A chi segue abitualmente sulle piattaforme di Sky e NOW, ma anche a quelli che sono dell'ultima ora, le avventure del regno di Westeros, sembrerà tanto naturale e semplice assistere a una brutalità enorme come quella della prima puntata della seconda stagione di House of the Dragon. Un figlio per un figlio è il titolo del primo episodio e sembra dire tutto, almeno per quelli che si trovano in pari con il finale tremendo della prima stagione. Invece non è così scontato. Non è così semplice.
L'epica saga HBO sarà disponibile, come ormai abitudine, per otto episodi in contemporanea con gli Stati Uniti alle 3.30 circa tra la domenica e il lunedì su Sky (e sempre su NOW) in lingua originale e al lunedì sera, in prima serata. Il ritmo di questa nuova stagione è forsennato. Forse pure troppo. In ogni episodio dei primi quattro avuti a disposizione c'è sempre un cambio di rotta, un colpo di scena, una morte brutale, una sanissima scopata. Mai un rallentamento. La linea tracciata nella prima stagione viene qui proseguita e rivendicata e il primo shock arriva proprio sul finale della prima puntata, intitolata senza troppi giri di parole Un figlio per un figlio.
Eravamo rimasti alla tragica morte di Lucerys, il giovane figlio di Rhaenyra (Emma D'Arcy), per mano del drago Vhagar del vendicativo e mai risolto Aemond (Ewan Mitchell). La faida tra i Verdi, lo schieramento di Alicent Hightower (Olivia Cooke), e i Neri, quelli che appoggiano come legittima erede Rhaenyra – la guerra civile dei Targaryen che i più conoscono come la Danza dei Draghi – è ormai partita. Due famiglie Targaryen in lotta: la prima per riconquistare il trono, la seconda per tenerselo. E il sangue che scorre. Un tragico errore (?) di valutazione da parte degli assassini assoldati dalla solita testa calda di Daemon (Matt Smith) per vendicare Lucerys, porta a qualcosa di ben più grave, più sanguinolento, più imperdonabile. È guerra, ormai. Allo spettatore non resta che l'impassibilità e lo sgomento aggrappato al suo divano e la sequela di conseguenze delle scelte dei protagonisti, le strategie, i colpi di testa, i compromessi onerosi.

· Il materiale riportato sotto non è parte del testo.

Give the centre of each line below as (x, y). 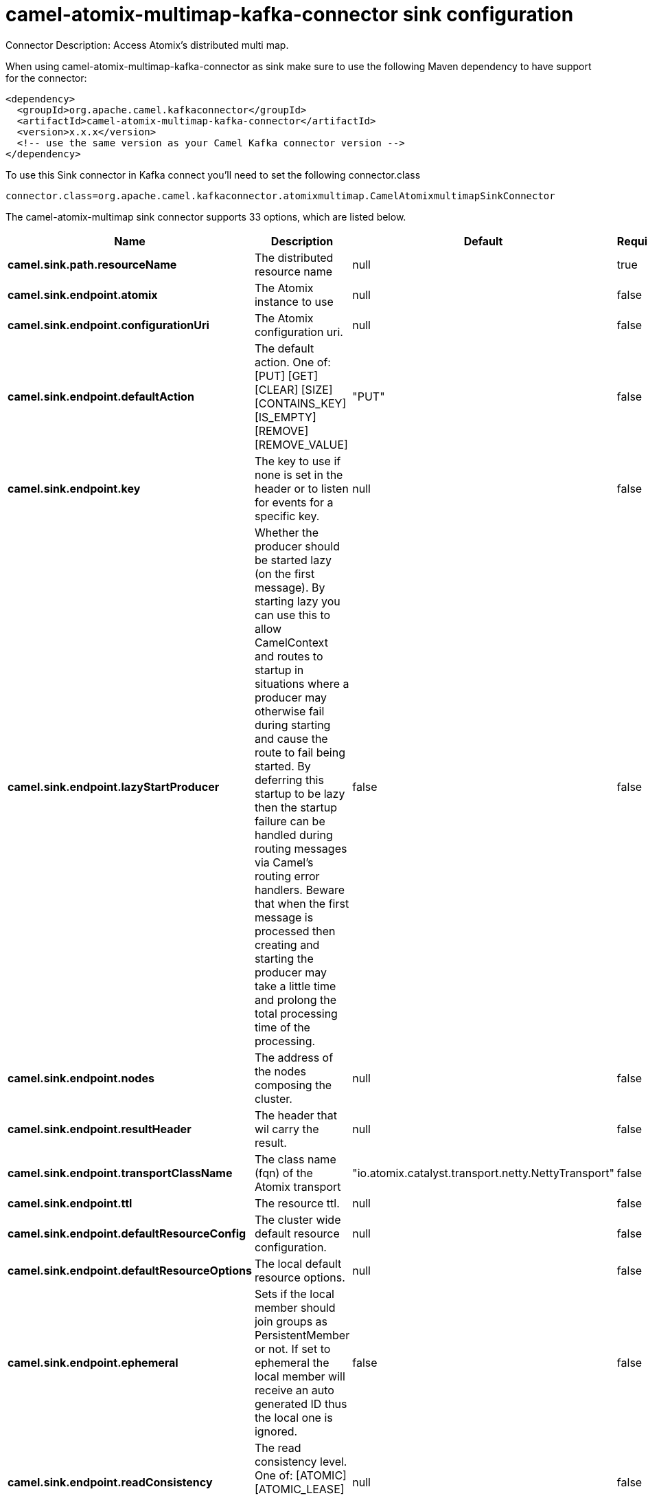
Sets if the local (294, 1294)
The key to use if (298, 461)
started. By (282, 766)
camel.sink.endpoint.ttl (70, 1203)
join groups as (291, 1321)
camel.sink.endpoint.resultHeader (100, 1129)
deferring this (289, 780)
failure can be (290, 821)
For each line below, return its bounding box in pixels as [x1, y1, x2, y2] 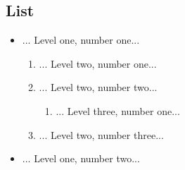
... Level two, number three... [39, 127, 164, 142]
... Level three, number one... [56, 103, 180, 118]
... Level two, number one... [39, 56, 157, 71]
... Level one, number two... [22, 151, 140, 166]
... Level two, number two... [39, 80, 158, 95]
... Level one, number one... [22, 32, 140, 47]
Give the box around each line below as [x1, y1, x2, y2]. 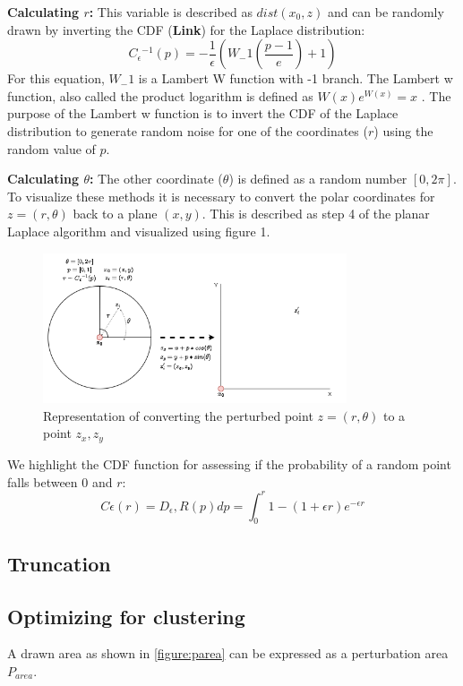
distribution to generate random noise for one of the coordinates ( [7, 121, 368, 140]
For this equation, [7, 69, 105, 88]
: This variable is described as [89, 3, 253, 21]
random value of [7, 139, 96, 158]
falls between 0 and [7, 472, 113, 491]
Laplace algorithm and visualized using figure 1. [7, 221, 270, 240]
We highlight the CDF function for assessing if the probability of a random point [7, 454, 451, 473]
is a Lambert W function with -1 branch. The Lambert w [138, 69, 453, 88]
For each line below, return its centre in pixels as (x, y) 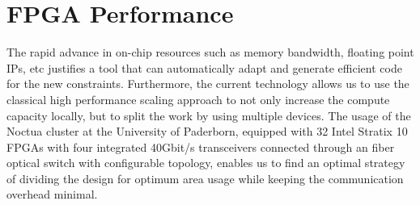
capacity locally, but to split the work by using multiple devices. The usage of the (209, 115)
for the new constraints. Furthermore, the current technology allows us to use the (208, 84)
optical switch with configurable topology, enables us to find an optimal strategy (206, 163)
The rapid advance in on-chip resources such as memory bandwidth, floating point (210, 52)
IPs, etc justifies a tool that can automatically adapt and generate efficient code (204, 67)
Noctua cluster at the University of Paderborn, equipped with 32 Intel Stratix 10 (207, 131)
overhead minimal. (52, 194)
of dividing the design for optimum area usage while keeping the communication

House of the Dragon è stata già rinnovata per una terza stagione. Il segnale chiaro che la nuova produzione non ha intenzione di fermarsi qui, non ha intenzione di abbassare gli standard della tensione e, soprattutto, non ha intenzione di abbassare la qualità e la coerenza di un universo che, in passato, ha perisno finito col deludere i suoi appassionati (chi scrive, non è mai rimasto deluso; anzi, ha difeso e attaccato a oltranza come Jon Snow nella Battaglia dei Bastardi). Tutto considerato, House of the Dragon sembra quasi un risarcimento per chi è rimasto deluso dal finale di Game of Thrones.
Una serie che non sembra inibita dal clima un po' woke che c'è in giro. Nella quarta stagione di The Boys, uscita da poco, tutti lamentano una eccessiva femminilizzazione dei personaggi maschili. Sui vari forum, tra social e Reddit, vengono postati confronti tra i look dei personaggi tra la prima e l'ultima stagione (quello di Latte Materno, il più bersagliato per il suo eccessivo ingentilimento anche nei costumi, nel modo di parlare). Qui, semmai, si riconosce agli uomini quel caro vecchio ruolo, un po' demodé: rovinare sempre tutto a causa dell'orgoglio e dell'uccello.